# [Your instructions]
Nothing but the pictures should go missing; return all the entries below exactly.

- - -

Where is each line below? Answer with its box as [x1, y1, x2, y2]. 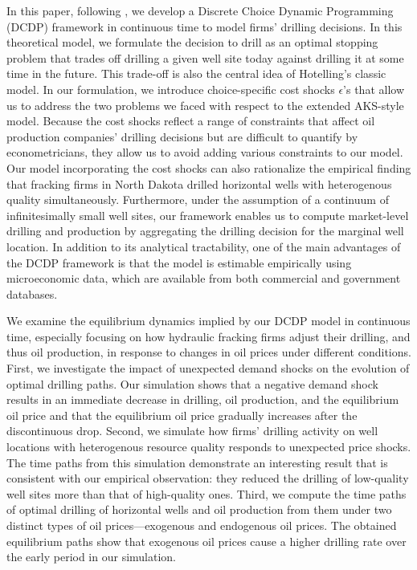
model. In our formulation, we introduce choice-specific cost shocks [6, 80, 335, 97]
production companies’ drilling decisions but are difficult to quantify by [6, 128, 358, 145]
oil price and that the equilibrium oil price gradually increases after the [6, 406, 358, 423]
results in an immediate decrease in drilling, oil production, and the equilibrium [6, 391, 399, 408]
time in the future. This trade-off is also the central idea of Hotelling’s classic [6, 65, 386, 82]
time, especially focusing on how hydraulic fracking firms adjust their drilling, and [6, 328, 411, 344]
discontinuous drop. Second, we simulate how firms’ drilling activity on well [6, 422, 378, 439]
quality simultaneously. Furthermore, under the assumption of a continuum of [6, 191, 389, 208]

- - -

# [Answer for the task]
Where is each line below? Answer with its box as [x1, y1, x2, y2]. 
model. In our formulation, we introduce choice-specific cost shocks [6, 80, 335, 97]
production companies’ drilling decisions but are difficult to quantify by [6, 128, 358, 145]
oil price and that the equilibrium oil price gradually increases after the [6, 406, 358, 423]
results in an immediate decrease in drilling, oil production, and the equilibrium [6, 391, 399, 408]
time in the future. This trade-off is also the central idea of Hotelling’s classic [6, 65, 386, 82]
time, especially focusing on how hydraulic fracking firms adjust their drilling, and [6, 328, 411, 344]
discontinuous drop. Second, we simulate how firms’ drilling activity on well [6, 422, 378, 439]
quality simultaneously. Furthermore, under the assumption of a continuum of [6, 191, 389, 208]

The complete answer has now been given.